The M-CAT is not a security, investment contract, structured note, derivative, swap, future, forward, option, contract for differences, mutual fund or collective investment scheme interest, asset-referenced token, e-money token, Security Token, Specified Investment, or other regulated financial instrument under U.S., EU, UAE, or other applicable law. It bears no yield, interest, dividend, rebase, staking reward, or other passive economic accrual. The issuer does not undertake to maintain, support, or guarantee the market value of the M-CAT, to develop or guarantee any secondary market, or to engage in price-support, stabilization, market-making, or buy-back activity. Where third-party trading occurs, it is conducted by independent third parties on independent venues and is not part of the M-CAT's design or the issuer's offering.
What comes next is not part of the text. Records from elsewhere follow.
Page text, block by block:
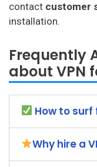
contact customer
installation.
Frequently
about VPN
How to surf
Why hire a
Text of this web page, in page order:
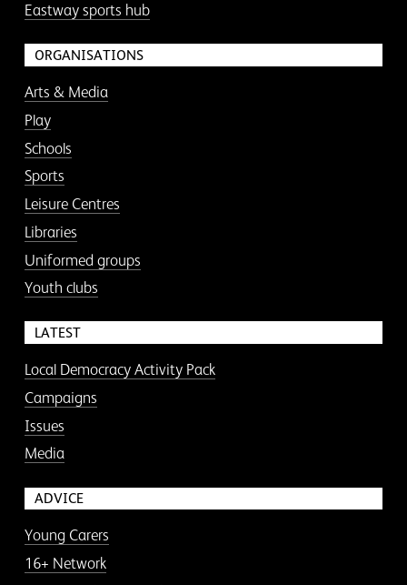
Eastway sports hub
ORGANISATIONS
Arts & Media
Play
Schools
Sports
Leisure Centres
Libraries
Uniformed groups
Youth clubs
LATEST
Local Democracy Activity Pack
Campaigns
Issues
Media
ADVICE
Young Carers
16+ Network
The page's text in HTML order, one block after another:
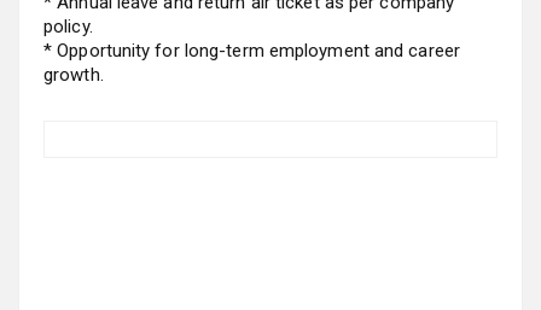
policy.
* Opportunity for long-term employment and career
growth.
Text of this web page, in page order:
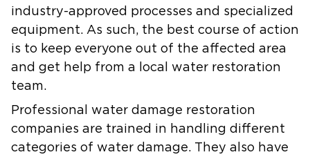
industry-approved processes and specialized
equipment. As such, the best course of action
is to keep everyone out of the affected area
and get help from a local water restoration
team.
Professional water damage restoration
companies are trained in handling different
categories of water damage. They also have

The CAT-Forward Vintage (CAT-FV) is a bilateral, non-standardized, non-exchange-traded contractual conversion-right entitlement against a future-vintage M-CAT, governed by a streaming/prepay agreement modeled on established non-derivative commercial-supply precedent (mining-streaming, natural-gas prepay). Distinct outside-counsel opinions under each of the U.S., EU MiCA, and UAE frameworks above are conditions precedent to CAT-FV issuance. See White Paper §07.4.5 and §10.6.
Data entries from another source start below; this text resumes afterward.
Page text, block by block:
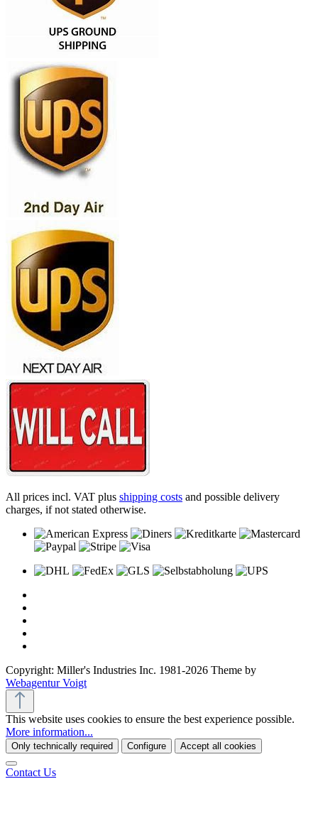
All prices incl. VAT plus shipping costs and possible delivery
charges, if not stated otherwise.
Copyright: Miller's Industries Inc. 1981-2026 Theme by
Webagentur Voigt
This website uses cookies to ensure the best experience possible.
More information...
Only technically required Configure Accept all cookies
Contact Us

The compliance framework is grounded in OGMP 2.0 Level 5, EPA Subpart W, ISO 14064, and ISO 14065 — no voluntary registry methodology is used. References to specific external schemes (CORSIA, Article 6, MiCA, CBAM) are not made on this site absent counsel-confirmed pathway. No statement on this site constitutes investment advice, a recommendation, or a forecast of appreciation, yield, or return.
Redacted document scans and public-records references are made available to qualified recipients under separate cover. Outside counsel review is required before any third-party publication of underlying documents.